Tuesday, March 31, 2015

Testimony Tuesday - Week 13!

Welcome back! It's a beautiful Tuesday morning and can I just say "Hallelujah, woop woop" that this week is the week leading up to the grand celebration of Easter! It's my favorite time of the year and I LOVE when it closes near. The thought of Jesus conquering hell, death, and sin forever makes me wanna dance. Am I the only one?
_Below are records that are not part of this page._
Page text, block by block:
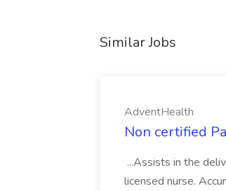
Similar Jobs
AdventHealth
Non certified
...Assists in the
licensed nurse.
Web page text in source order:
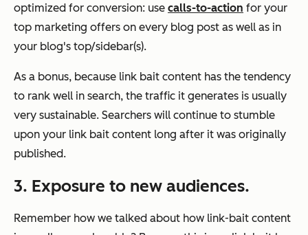
optimized for conversion: use calls-to-action for your
top marketing offers on every blog post as well as in
your blog's top/sidebar(s).
As a bonus, because link bait content has the tendency
to rank well in search, the traffic it generates is usually
very sustainable. Searchers will continue to stumble
upon your link bait content long after it was originally
published.
3. Exposure to new audiences.
Remember how we talked about how link-bait content
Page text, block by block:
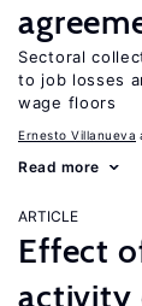
Sectoral
to job losses
wage floors
Ernesto Villanueva
Read more
ARTICLE
Effect
activity
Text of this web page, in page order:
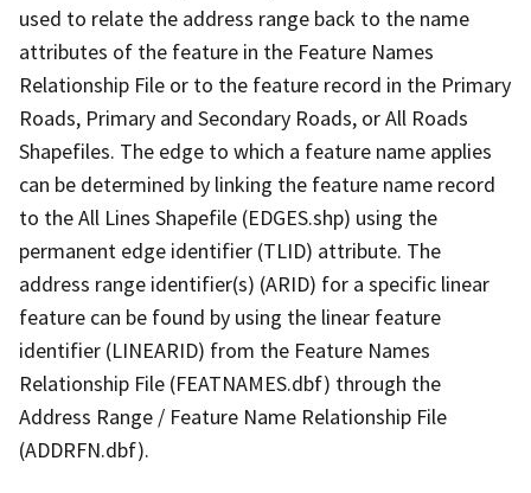
used to relate the address range back to the name
attributes of the feature in the Feature Names
Relationship File or to the feature record in the Primary
Roads, Primary and Secondary Roads, or All Roads
Shapefiles. The edge to which a feature name applies
can be determined by linking the feature name record
to the All Lines Shapefile (EDGES.shp) using the
permanent edge identifier (TLID) attribute. The
address range identifier(s) (ARID) for a specific linear
feature can be found by using the linear feature
identifier (LINEARID) from the Feature Names
Relationship File (FEATNAMES.dbf) through the
Address Range / Feature Name Relationship File
(ADDRFN.dbf).

 I'm so excited to share with you a special testimony today; it's from someone near and dear to my heart... my mother-in-law! I honestly couldn't pray for more genuine and joyful in-laws. My mom-in-law, Judy, is one of the most joyful people I know and I love that it is a gift given to her by our sweet Lord.
 
 

 
 
I have something very special to testify about. It’s that I received my joy back last year!
I have been a Christian for over 40 years. Married to a wonderful Godly man for 38 years and I lived with joy for much of that time….but slowly I allowed "life" to steal my JOY. Sometimes we live in difficult situations. For years God had strengthened me during difficult times and gave me strength and wisdom. He used the bad for good. But at some point slowly I allowed myself to become weary. I started asking "what about me….when is my time?" Selfishness was the start to my becoming weary…and not looking to God for my strength and for ways to bring Him glory. Instead I was looking for MY WAY to be happy! Colossians 3:17 "Whatsoever you do…do it heartily as unto the Lord and not unto man" I knew that I wasn’t suppose to live my life to please others(including myself….only God.) My dad had abused us all of my life…especially when he was drinking…then my brother committed suicide….and then my parents health began to fail (heartache can contribute to many health issues)….then my identity changed….I had been a wife and mother and LOVED it!!!! Now my nest was empty and my husband was always busy….after losing my brother, my nephew, my mom, my dad, and my grandmother….it seemed like my life was filled with one loss after another and in the midst of it all….somewhere along the way I LOST MY JOY. II Timothy 1:7 "For God has not given us the spirit of fear, but of power and of love and of a sound mind"
How did I find it you ask? Well, let me tell you about something God used to help me. A friend told me a few years ago that she had gone through an experience …a conference called "The Encounter". She couldn’t tell me much detail except that it had changed her life. So after a couple of years I had an opportunity to attend this "Encounter". I went seeking….seeking God…seeking answers to why I had so much resentment in my heart and seeking to get my JOY back. This encounter was a time away to get away from the hustle bustle and reflect, listen, and take time to hear from God. It was a time to evaluate myself and be evaluated by others. During one of the "designated "quiet times before the Lord I saw myself kneeling at His feet. As I knelt there I began to vomit. All of my bitterness and resentment was coming out of me and when it was over…I was free of all bitterness. I was happy…I had my Joy again…God immediately began filling my heart once I let go of the hardness and hurts of my heart where bitterness had been accumulating. I have been forgiven of so many wrong doings in my life by the Lord and by loved ones I have hurt. How dare I keep holding them to such a strict standard when I had not lived up to that standard myself! What a hypocrite I have been! So you see, this is not about me or what I have or have not done. It is not about others or what they have done or not done to make me happy or sad. This is about a loving God who has forgiven me. And willingly continues to forgive me. Who gave His Son to save me from my sins …to save me from myself! It’s about a Heavenly Father who loves me and wants good things for me. It’s about you and I first taking time to listen to God. It’s about seeking Him.
Since that "Encounter" I sometimes start to allow disappointments and hurts to come in to my heart and I want to mull over them and think about how much I’ve been hurt….but then I take that hurt….express my emotion and disappointment and lay it back down at the feet of Jesus. So my friends, I pray that God uses this testimony for HIS GLORY and that you are drawn to His goodness and faithfulness.
Blessings!
 
Judy


Guide me in your truth and teach me, for you are God my Savior, and my hope is in you all day long

 
Psalm 31:24

Be strong and take heart, all you who hope in the Lord.